Who would we be without that story?
Asking yourself this question is a very good idea. If you are honest, you will find that no matter how bad it’s been for you, no matter what you’ve encountered, these things are only things that you experienced… they are not you. Additionally they don’t have to be continually brought up to the surface to validate why you with hold love from others or stop trying to do things.
The “secret” to being happy is really quite simple… Simply let go of your idea of who you are and just be who you are… without the background noise about how other people will view you.
This is quite easy to write, say or expect… but another thing altogether to actually do. In fact, it may be the single most difficult thing you’ll ever endeavor. Who you are first must be “remembered”. Then you have to reprogram your thinking until your memory of who you really are is your reality…

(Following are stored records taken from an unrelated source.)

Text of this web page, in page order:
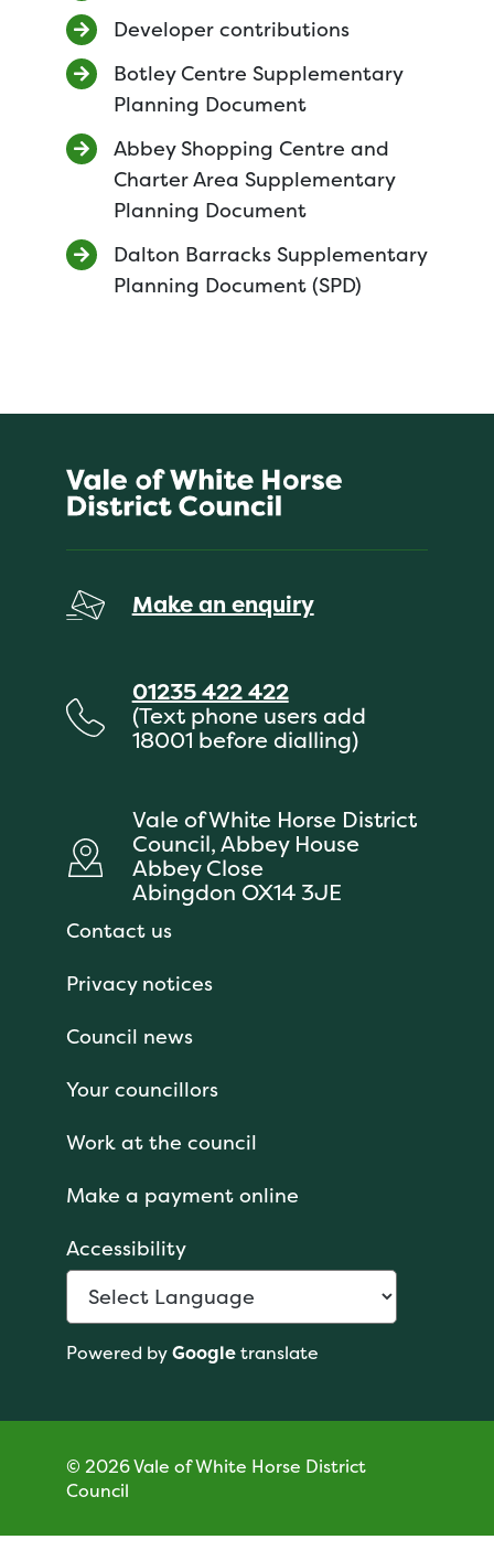
Developer contributions
Botley Centre Supplementary
Planning Document
Abbey Shopping Centre and
Charter Area Supplementary
Planning Document
Dalton Barracks Supplementary
Planning Document (SPD)
Make an enquiry
01235 422 422
(Text phone users add
18001 before dialling)
Vale of White Horse District
Council, Abbey House
Abbey Close
Abingdon OX14 3JE
Contact us
Privacy notices
Council news
Your councillors
Work at the council
Make a payment online
Accessibility
Powered byGoogletranslate
© 2026 Vale of White Horse District
Council
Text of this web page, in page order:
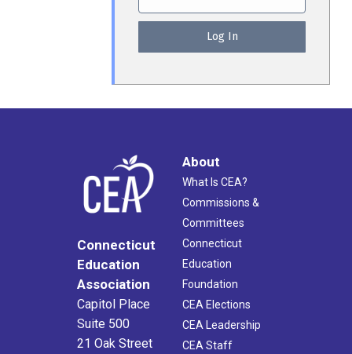
Connecticut
Education
Association
Capitol Place
Suite 500
21 Oak Street
About
What Is CEA?
Commissions &
Committees
Connecticut
Education
Foundation
CEA Elections
CEA Leadership
CEA Staff
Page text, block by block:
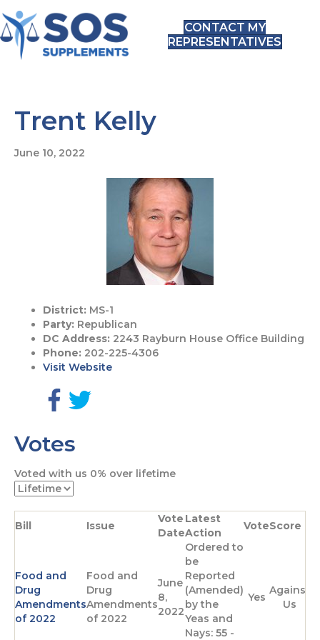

In the many years of working with people during their most desperate times, this is consistent. No one comes to someone like me when all is well. Usually, all hell’s broken loose and they can’t figure out how they have what they have. They aren’t willing to continue living the way they’ve been living, but unclear about how to spring into the next place. Many people simply cycle back around into the story and keep living that out, hoping that somehow it will magically shift. Sometimes it does, but most of the time the next promising event turns out to be a variation on the theme…

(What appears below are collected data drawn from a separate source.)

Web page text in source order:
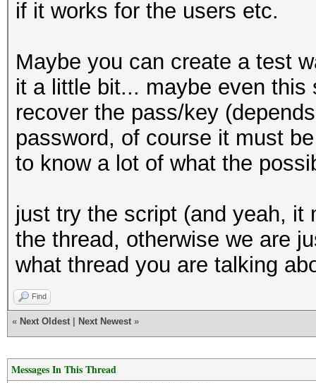
if it works for the users etc.
Maybe you can create a test
it a little bit... maybe even
recover the pass/key
password, of course it must
to know a lot of what the
just try the script (and yeah,
the thread, otherwise we are
what thread you are talking
Find
« Next Oldest Next Newest »
Messages In This Thread
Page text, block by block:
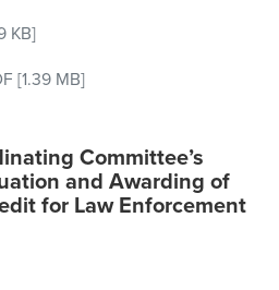
KB]
[1.39 MB]
Committee’s
and Awarding of
for Law Enforcement
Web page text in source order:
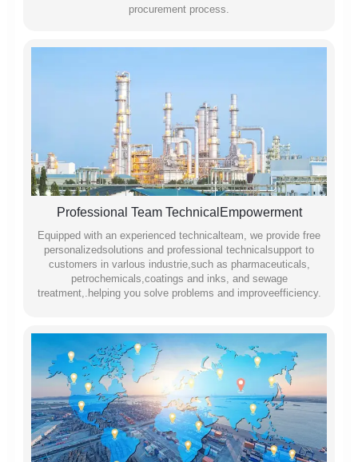
procurement process.
Professional Team TechnicalEmpowerment
Equipped with an experienced technicalteam, we provide free
personalizedsolutions and professional technicalsupport to
customers in varlous industrie,such as pharmaceuticals,
petrochemicals,coatings and inks, and sewage
treatment,.helping you solve problems and improveefficiency.
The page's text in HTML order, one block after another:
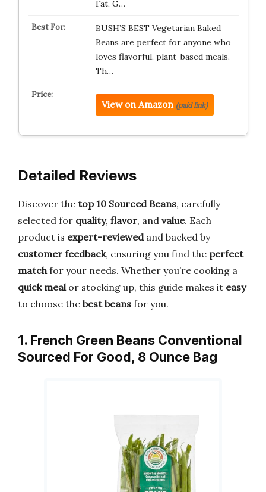
Fat, G…
BUSH’S BEST Vegetarian Baked
Beans are perfect for anyone who
loves flavorful, plant-based meals.
Th…
View on Amazon (paid link)
Detailed Reviews
Discover the top 10 Sourced Beans, carefully
selected for quality, flavor, and value. Each
product is expert-reviewedand backed by
customer feedback, ensuring you find the perfect
matchfor your needs. Whether you’re cooking a
quick mealor stocking up, this guide makes it easy
to choose the best beans for you.
1. French Green Beans Conventional
Sourced For Good, 8 Ounce Bag
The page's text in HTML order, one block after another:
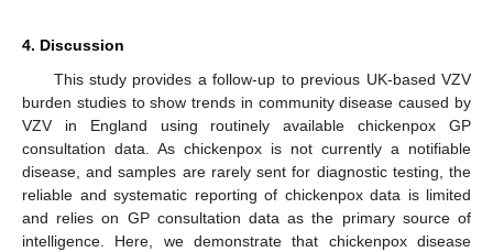
4. Discussion
This study provides a follow-up to previous UK-based VZV
burden studies to show trends in community disease caused by
VZV in England using routinely available chickenpox GP
consultation data. As chickenpox is not currently a notifiable
disease, and samples are rarely sent for diagnostic testing, the
reliable and systematic reporting of chickenpox data is limited
and relies on GP consultation data as the primary source of
intelligence. Here, we demonstrate that chickenpox disease
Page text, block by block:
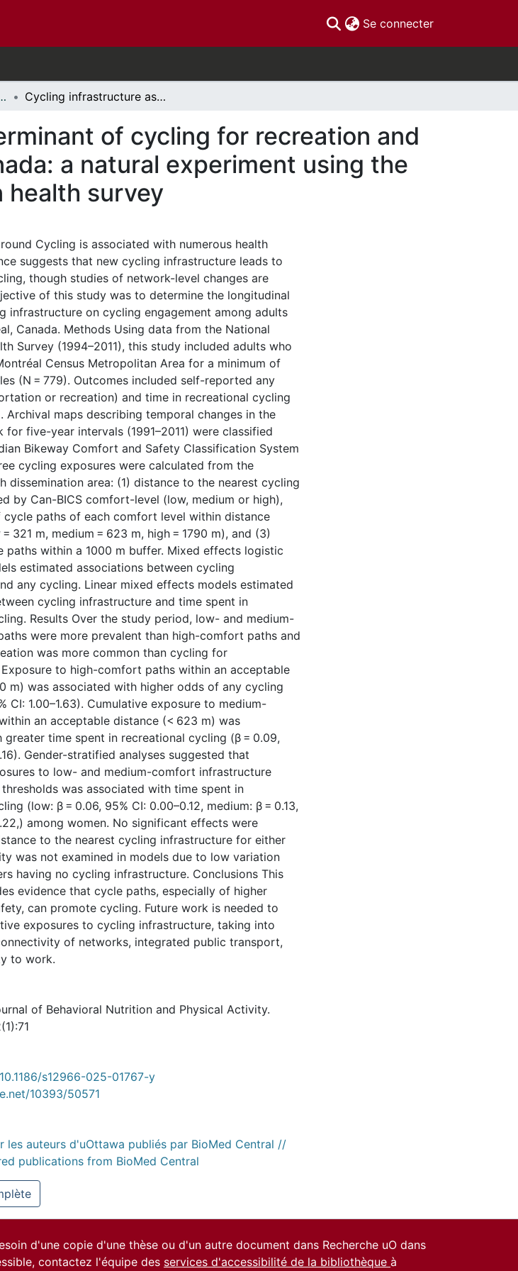
Se connecter(current)
uOttawa authored publications from BioMed Central Cycling infrastructure as a determinant of cycling for recreation and transportation in Montréal, Canada: a natural experiment using the longitudinal national population health survey
of cycling for recreation and
a natural experiment using the
health survey
Cycling is associated with numerous health
suggests that new cycling infrastructure leads to
though studies of network-level changes are
of this study was to determine the longitudinal
infrastructure on cycling engagement among adults
Canada. Methods Using data from the National
Survey (1994–2011), this study included adults who
Census Metropolitan Area for a minimum of
(N = 779). Outcomes included self-reported any
or recreation) and time in recreational cycling
Archival maps describing temporal changes in the
five-year intervals (1991–2011) were classified
Bikeway Comfort and Safety Classification System
cycling exposures were calculated from the
dissemination area: (1) distance to the nearest cycling
by Can-BICS comfort-level (low, medium or high),
cycle paths of each comfort level within distance
321 m, medium = 623 m, high = 1790 m), and (3)
paths within a 1000 m buffer. Mixed effects logistic
estimated associations between cycling
any cycling. Linear mixed effects models estimated
cycling infrastructure and time spent in
Results Over the study period, low- and medium-
were more prevalent than high-comfort paths and
was more common than cycling for
to high-comfort paths within an acceptable
m) was associated with higher odds of any cycling
CI: 1.00–1.63). Cumulative exposure to medium-
an acceptable distance (< 623 m) was
greater time spent in recreational cycling (β = 0.09,
Gender-stratified analyses suggested that
to low- and medium-comfort infrastructure
was associated with time spent in
(low: β = 0.06, 95% CI: 0.00–0.12, medium: β = 0.13,
among women. No significant effects were
to the nearest cycling infrastructure for either
was not examined in models due to low variation
having no cycling infrastructure. Conclusions This
evidence that cycle paths, especially of higher
can promote cycling. Future work is needed to
exposures to cycling infrastructure, taking into
of networks, integrated public transport,
to work.
of Behavioral Nutrition and Physical Activity.
s12966-025-01767-y
10393/50571
les auteurs d'uOttawa publiés par BioMed Central //
publications from BioMed Central
d'une copie d'une thèse ou d'un autre document dans Recherche uO dans
contactez l'équipe des services d'accessibilité de la bibliothèque à
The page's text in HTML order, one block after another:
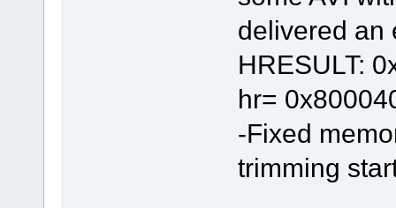
delivered an
HRESULT:
hr=
-Fixed
trimming
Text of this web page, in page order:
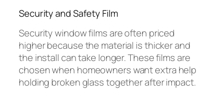
Security and Safety Film
Security window films are often priced
higher because the material is thicker and
the install can take longer. These films are
chosen when homeowners want extra help
holding broken glass together after impact.
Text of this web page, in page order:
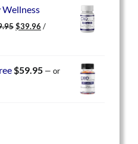
$39.96.
Wellness
Original
$39.96 Current
/
$59.95 — or

When someone invests in their future by using therapy or deep soul defining work there will be a shift. Therapy is slower, but it’s effective… Soul work is much faster and actually much less painful. There is an understanding that my clients have that they are stuck in a miserable story about life so once the light of understanding gets shined on that, there’s movement. Somehow (and I don’t know what the apparatus is that works this magic, other than it moves through me to my clients) the bright awareness that comes through is so compelling that the story line becomes obsolete and unnecessary. The story fades and the memory of who you really are becomes very clear.
Holding onto that awareness is the next step. Sometimes it’s complete and the story fades away and new clarity becomes the guidance. In fact, the story sounds silly or even a bit stupid and is no longer told – either to self or to an audience. Courage is a natural component, but it’s not even courage that one needs… it’s the initiative to act from a new platform of awareness.
Without the clutter of agreements and history clouding the senses, action is certain. For others, once that big story stops being told a new one that’s a variation of it bubbles up to the surface. From my vantage point, it’s like the layers of an onion. Removing the crusty old skin opens the person up to another layer of “knowing” that also doesn’t serve. As the layers are cleared, new options present themselves.
It’s much faster and more productive than traditional therapy to work at the level of the soul… and your “story” becomes nothing more than an event, or a series of events that have no bearing on your choices; conscious or unconscious. What then occurs is your ability to retell the story you’ve lived without a relationship to it, other than it’s having happened.
Gather up a small child and tell them a story… but do your best to refrain from telling the limiting story about yourself to you or anyone else, for that matter. Just making a new determination to rewrite the story of your life from the place of being aware that you are a boundless being with potentials beyond what’s come before can be incredibly fun… which is why we are living. To have fun.
“Tell Me A Story” can become a lovely interlude that’s full of characters and events that excite you, rather than upset you… Try that on for size today.